17. Action Bronson: Blue Chips [Fool's Gold]

NYC's most famous Albanian rapper-by-day and chef-by-night hasn't altered his style too much since his debut, 2011's very solid Dr. Lecter, except for exchanging a pretty established producer for some punk who goes by "Party Supplies" and hails from, I kid you not, Williamsburg. It turns out Party Supplies not only has a damn good ear, but an eclecticism that leads him to sample everyone from Dean Martin and Aaron Neville to Iron Butterfly and Frank Zappa. Challenging samples, like the ballsy strings-only in opener "Pouches of Tuna" or the ballsier theft from Ghostface Killah (to whom Action is always compared, though I think Nas is just as accurate) in closer "Tapas," establish beyond all doubt that, at least on a strictly technical level, Action Bronson belongs to a very elite group of rappers. The culinary metaphors are witty, but, as this Feinschmecker should know, a great flow needs some meat as much as a great voice does (*cough* Christina Aguilera), or great guitar chops (*cough* Jeff Beck). And to be fair, there is quite a bit of substance here. His subject matter, though, is for the most part limited to drugs, hoes, and food-- or so a cursory listen would have you believe. Dig deeper-- as his verbal dexterity and apt beats will encourage you to do-- and you'll find poignant reflections on everything from his mixed feelings about his dad to his anger at an ex to his anxiety over his small penis.
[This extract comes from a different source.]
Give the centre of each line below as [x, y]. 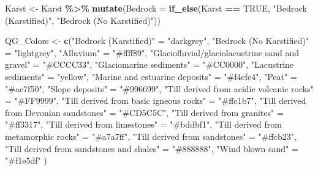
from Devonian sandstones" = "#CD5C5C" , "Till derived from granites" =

16. The Cloud Nothings: Attack on Memory [Carpark]

They can gripe all they want about how Steve Albini's production involved chilling out and playing Scrabble on Facebook-- reasonably so as Albini has become synonymous with hands-off production, giving equal volume (as in this album) to all parts and replicating the 'live' sound of a band-- but there was no good reason to pay attention to this band before this album. But really, who cares? This is a surprisingly exciting album, and such a step forward from their previous emo slag. This is emo gold, not beyond borrowing from post-hardcore and Sonic Youth or from 00's bastardization and Pete Wentz, whom I sincerely believe to be an underrated lyricist even if he is a shitty songwriter. The monstrous "Wasted Days" is the winner here, although "No Future/No Past" also represents a major step forward for the band. Does this album represent anything about 2012 or the future of music? I doubt it, but it warms your heart to know that a guitar-based band can still create exciting music. Really, if you don't like riveting rock and/or roll, well, there's always Bon Iver. A midwesterner myself, I can assure you Dylan Baldi speaks for far more of us.